## Your goal:
Show every line of the records below that contains the word "Mirror".

[Records — start]

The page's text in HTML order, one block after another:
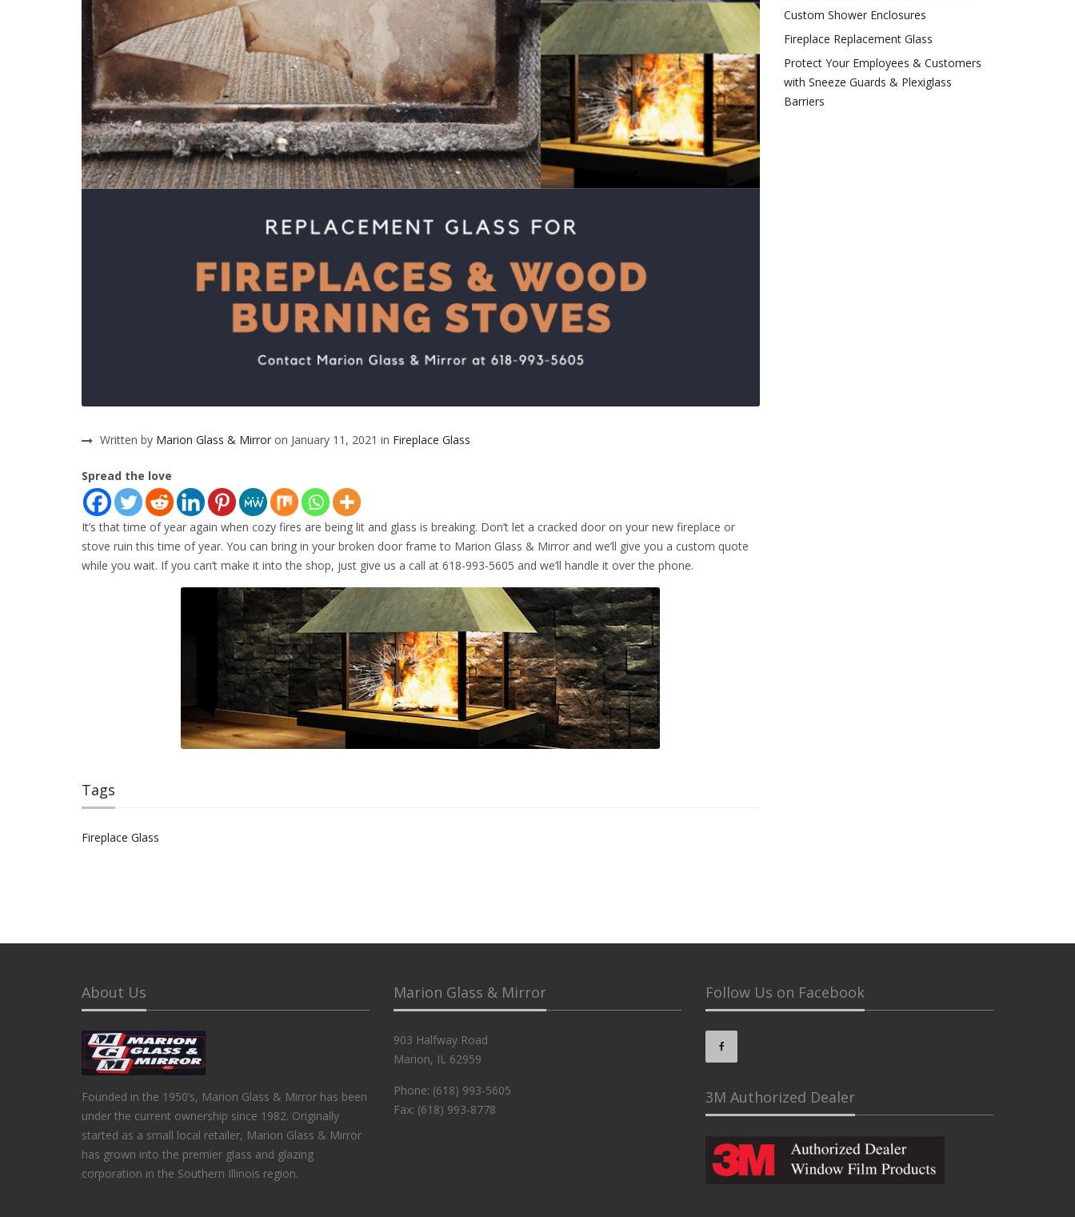
Written by Marion Glass & Mirror on January 11, 2021 in Fireplace Glass
Spread the love
It’s that time of year again when cozy fires are being lit and glass is breaking. Don’t let a cracked door on your new fireplace or
stove ruin this time of year. You can bring in your broken door frame to Marion Glass & Mirror and we’ll give you a custom quote
while you wait. If you can’t make it into the shop, just give us a call at 618-993-5605 and we’ll handle it over the phone.
Tags
Fireplace Glass
Custom Shower Enclosures
Fireplace Replacement Glass
Protect Your Employees & Customers
with Sneeze Guards & Plexiglass
Barriers
About Us
Founded in the 1950’s, Marion Glass & Mirror has been
under the current ownership since 1982. Originally
started as a small local retailer, Marion Glass & Mirror
has grown into the premier glass and glazing
corporation in the Southern Illinois region.
Marion Glass & Mirror
903 Halfway Road
Marion, IL 62959
Phone: (618) 993-5605
Fax: (618) 993-8778
Follow Us on Facebook
3M Authorized Dealer
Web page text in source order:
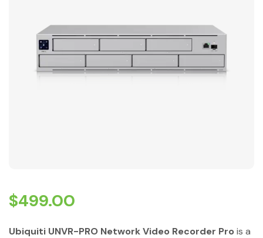
$499.00
Ubiquiti UNVR-PRO Network Video Recorder Pro is a

[Records — finish]

## Written answer:
Written by Marion Glass & Mirror on January 11, 2021 in Fireplace Glass
stove ruin this time of year. You can bring in your broken door frame to Marion Glass & Mirror and we’ll give you a custom quote
Founded in the 1950’s, Marion Glass & Mirror has been
started as a small local retailer, Marion Glass & Mirror
Marion Glass & Mirror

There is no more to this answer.